The NCBI BLAST results suggest that this contig could represent a novel virus. There are significant BLAST hits to known viruses (eg. Nectarine marafivirus M), however the identities are low (0.73 - 0.76). This low identity suggests that this contig may represent a virus the is novel but significantly dissimilar to related known viruses.

Additionally, this sample is isolated from a Prunus host and Nectarine marafivirus M is not known to infect Prunus species. Because the size of the sequence is large (6382 bp) it is worth assembling to discover more about the viral genome.

Non-viral Result

This contig represents likely bacterial contamination from the field or laboratory:

NCBI BLAST 6

The BLAST results for this contig show hits for several bacterial species all with identities 1.00. Based on their scores, they are all very similar matches. Knowing that these bacterial species are not commonly found in plants, specifically in Malus, this is most likely a case of contamination.

The following contig demonstrates contamination from a lab technician or field collector:

NCBI BLAST 6

The E-value for the HMM match is very weak indicating that the annotation is very unreliable.

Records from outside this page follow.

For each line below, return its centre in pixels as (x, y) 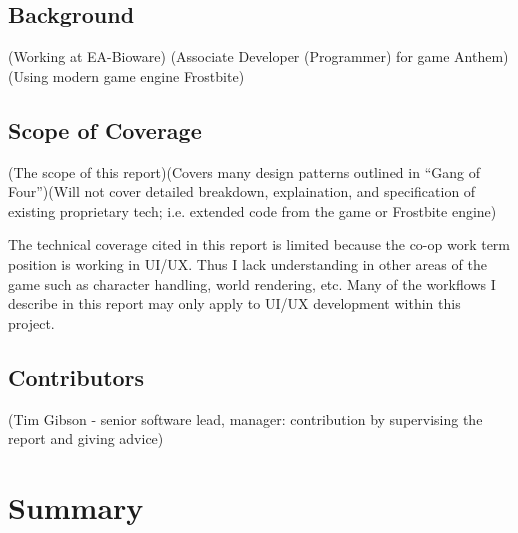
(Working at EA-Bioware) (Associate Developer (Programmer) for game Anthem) (258, 56)
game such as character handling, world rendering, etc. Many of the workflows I (252, 283)
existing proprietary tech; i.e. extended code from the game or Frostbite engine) (252, 210)
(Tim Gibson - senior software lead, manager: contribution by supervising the (245, 418)
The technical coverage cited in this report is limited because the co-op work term (259, 244)
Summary (76, 506)
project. (31, 322)
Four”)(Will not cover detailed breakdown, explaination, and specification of (242, 191)
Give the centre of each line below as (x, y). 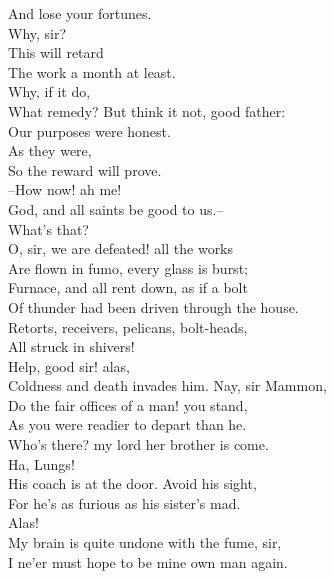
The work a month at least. (92, 71)
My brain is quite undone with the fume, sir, (145, 542)
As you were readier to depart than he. (127, 424)
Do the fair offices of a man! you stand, (128, 404)
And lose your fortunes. (80, 13)
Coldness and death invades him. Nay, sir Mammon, (167, 385)
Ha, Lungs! (41, 463)
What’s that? (48, 228)
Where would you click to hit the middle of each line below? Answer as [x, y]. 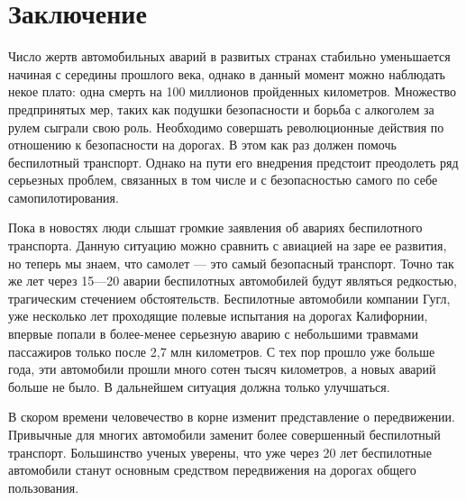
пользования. [44, 487]
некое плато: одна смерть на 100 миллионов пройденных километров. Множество [233, 91]
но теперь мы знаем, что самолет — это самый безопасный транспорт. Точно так [231, 263]
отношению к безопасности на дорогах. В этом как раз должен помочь [202, 145]
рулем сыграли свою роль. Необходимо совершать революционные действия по [226, 127]
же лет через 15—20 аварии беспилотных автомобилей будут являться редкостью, [233, 281]
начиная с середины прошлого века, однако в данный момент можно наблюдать [227, 73]
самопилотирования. [64, 197]
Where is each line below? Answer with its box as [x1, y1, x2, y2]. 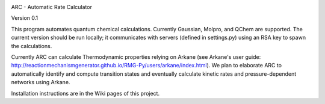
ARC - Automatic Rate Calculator [11, 4, 93, 10]
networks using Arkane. [11, 79, 70, 86]
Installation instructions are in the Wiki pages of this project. [11, 90, 159, 97]
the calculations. [11, 42, 52, 49]
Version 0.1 [11, 14, 39, 22]
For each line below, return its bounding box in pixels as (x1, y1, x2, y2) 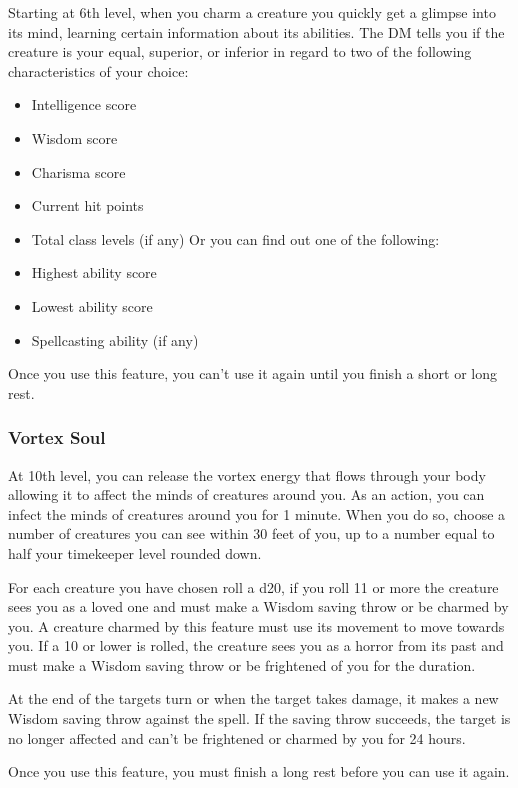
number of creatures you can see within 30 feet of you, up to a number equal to (8, 523, 495, 544)
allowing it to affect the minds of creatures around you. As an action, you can (8, 484, 485, 505)
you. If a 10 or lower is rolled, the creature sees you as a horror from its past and (8, 635, 504, 656)
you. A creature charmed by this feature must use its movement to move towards (8, 615, 505, 636)
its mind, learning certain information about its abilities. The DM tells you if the (8, 21, 505, 42)
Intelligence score (31, 94, 137, 115)
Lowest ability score (31, 295, 153, 316)
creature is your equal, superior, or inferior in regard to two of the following (8, 41, 472, 62)
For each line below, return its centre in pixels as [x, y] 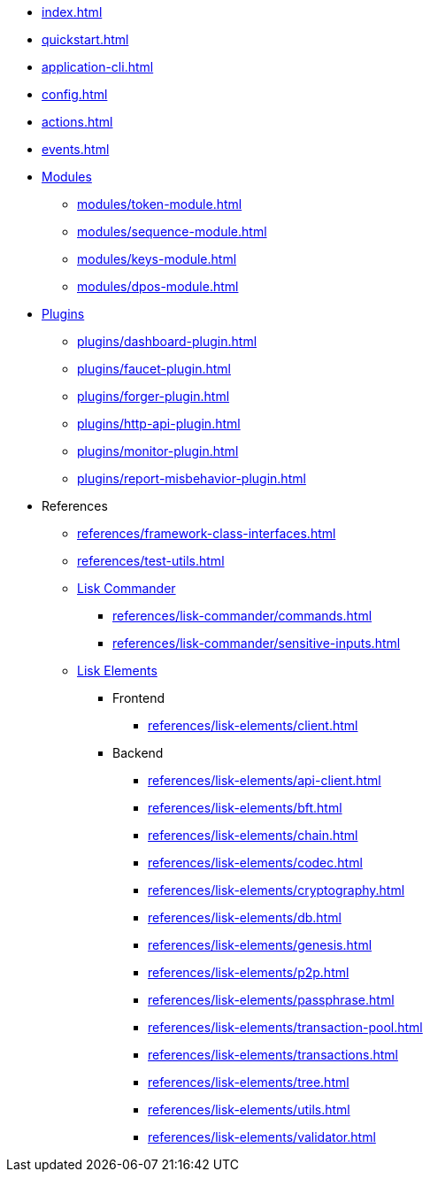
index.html [72, 12]
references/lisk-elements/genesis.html [260, 945]
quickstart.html [85, 39]
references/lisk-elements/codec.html [255, 863]
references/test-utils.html [151, 561]
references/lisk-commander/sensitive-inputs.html [257, 643]
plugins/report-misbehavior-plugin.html [192, 478]
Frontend [139, 698]
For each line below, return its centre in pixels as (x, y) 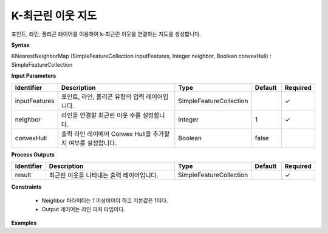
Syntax (20, 45)
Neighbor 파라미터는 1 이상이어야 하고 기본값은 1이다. (105, 201)
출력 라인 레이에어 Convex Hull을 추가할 (115, 133)
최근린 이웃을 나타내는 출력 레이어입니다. (104, 175)
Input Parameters (34, 76)
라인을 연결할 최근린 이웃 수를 (101, 115)
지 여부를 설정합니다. (89, 143)
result (23, 175)
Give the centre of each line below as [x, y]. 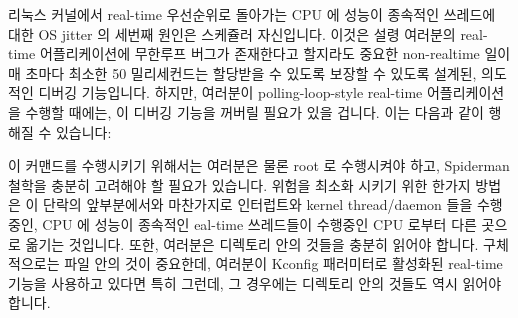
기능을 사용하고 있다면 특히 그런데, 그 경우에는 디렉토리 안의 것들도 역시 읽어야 [255, 282]
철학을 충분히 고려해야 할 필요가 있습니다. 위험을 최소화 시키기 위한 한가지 [239, 184]
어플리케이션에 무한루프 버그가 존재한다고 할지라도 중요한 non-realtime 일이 [275, 53]
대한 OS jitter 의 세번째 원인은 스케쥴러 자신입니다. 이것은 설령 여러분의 [232, 33]
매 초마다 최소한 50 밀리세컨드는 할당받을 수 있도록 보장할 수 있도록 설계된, [242, 72]
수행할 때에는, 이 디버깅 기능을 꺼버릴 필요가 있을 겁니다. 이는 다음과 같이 [254, 111]
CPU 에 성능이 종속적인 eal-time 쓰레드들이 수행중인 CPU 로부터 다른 [259, 223]
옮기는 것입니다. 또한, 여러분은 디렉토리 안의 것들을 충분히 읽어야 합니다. [252, 243]
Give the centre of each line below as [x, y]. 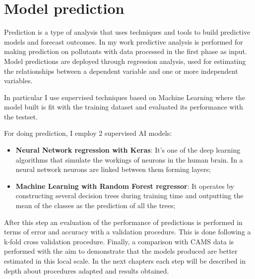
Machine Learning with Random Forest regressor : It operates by [125, 186]
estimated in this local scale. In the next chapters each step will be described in [125, 261]
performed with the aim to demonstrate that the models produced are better [121, 251]
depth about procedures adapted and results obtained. [87, 270]
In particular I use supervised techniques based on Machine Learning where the [125, 97]
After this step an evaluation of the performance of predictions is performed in [123, 222]
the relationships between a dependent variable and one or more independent [121, 71]
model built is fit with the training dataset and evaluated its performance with [124, 107]
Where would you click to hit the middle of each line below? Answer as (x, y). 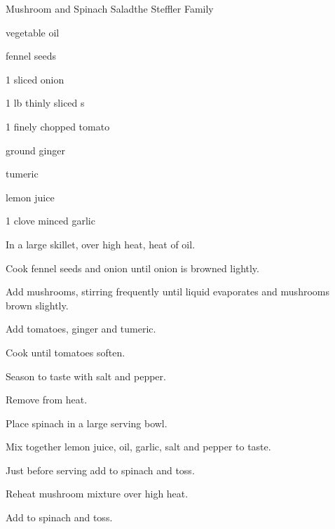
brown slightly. (37, 305)
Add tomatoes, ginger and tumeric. (81, 329)
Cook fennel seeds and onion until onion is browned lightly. (132, 268)
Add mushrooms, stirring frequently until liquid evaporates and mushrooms (167, 292)
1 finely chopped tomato (58, 126)
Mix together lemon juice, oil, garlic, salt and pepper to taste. (138, 447)
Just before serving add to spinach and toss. (100, 470)
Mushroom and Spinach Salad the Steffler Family (110, 8)
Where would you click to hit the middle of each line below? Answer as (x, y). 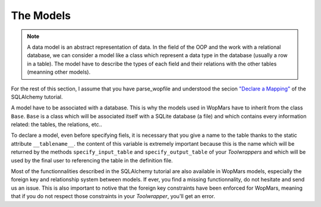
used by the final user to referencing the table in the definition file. (92, 160)
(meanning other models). (59, 72)
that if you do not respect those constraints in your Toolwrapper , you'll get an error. (113, 196)
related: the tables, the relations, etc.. (56, 124)
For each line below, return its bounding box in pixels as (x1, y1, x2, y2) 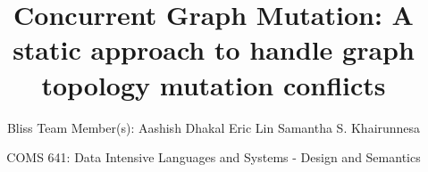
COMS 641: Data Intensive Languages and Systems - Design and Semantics (6, 148, 421, 167)
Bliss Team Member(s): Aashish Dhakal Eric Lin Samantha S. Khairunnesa (6, 118, 421, 136)
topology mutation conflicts (41, 66, 386, 102)
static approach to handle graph (13, 31, 415, 68)
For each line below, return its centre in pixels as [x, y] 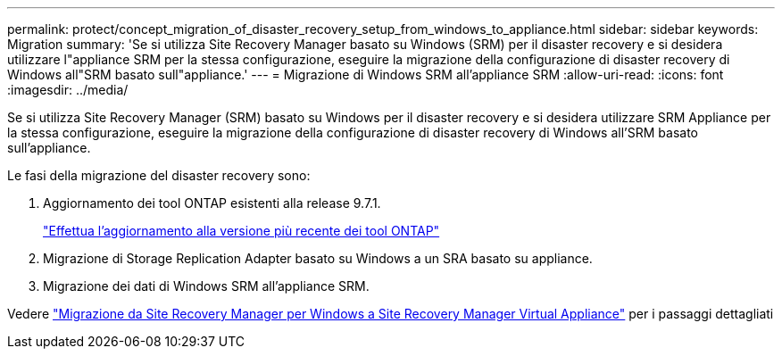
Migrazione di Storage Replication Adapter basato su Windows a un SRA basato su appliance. [318, 258]
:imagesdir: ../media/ [68, 90]
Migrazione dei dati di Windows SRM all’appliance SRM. [206, 286]
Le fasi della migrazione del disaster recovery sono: [159, 175]
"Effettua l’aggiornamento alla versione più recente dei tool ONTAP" [241, 231]
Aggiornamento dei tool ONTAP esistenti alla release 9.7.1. [212, 203]

Further, the BLAST results for this contig reveal strong matches to Homo sapiens (human) and Pan troglodytes (chimpanzee). Given this information, this is very likely a case of human contamination.

Next Steps

If a suspicious result is found during interpretation of NuVs results, it is important to further characterize the sequence using other bioinformatic tools and the help of a bioinformatician. NuVs makes a best effort to detect potential novel viral sequences in an automated manner. Further manual work is almost always required to produce a full-length genome sequence.

In the common case that new variants of known viruses are found, adding them to a virus reference in Virtool will be beneficial for future runs using Pathoscope. Doing so will save time analyzing data as more sequence information will be available and will also present users with more accurate results.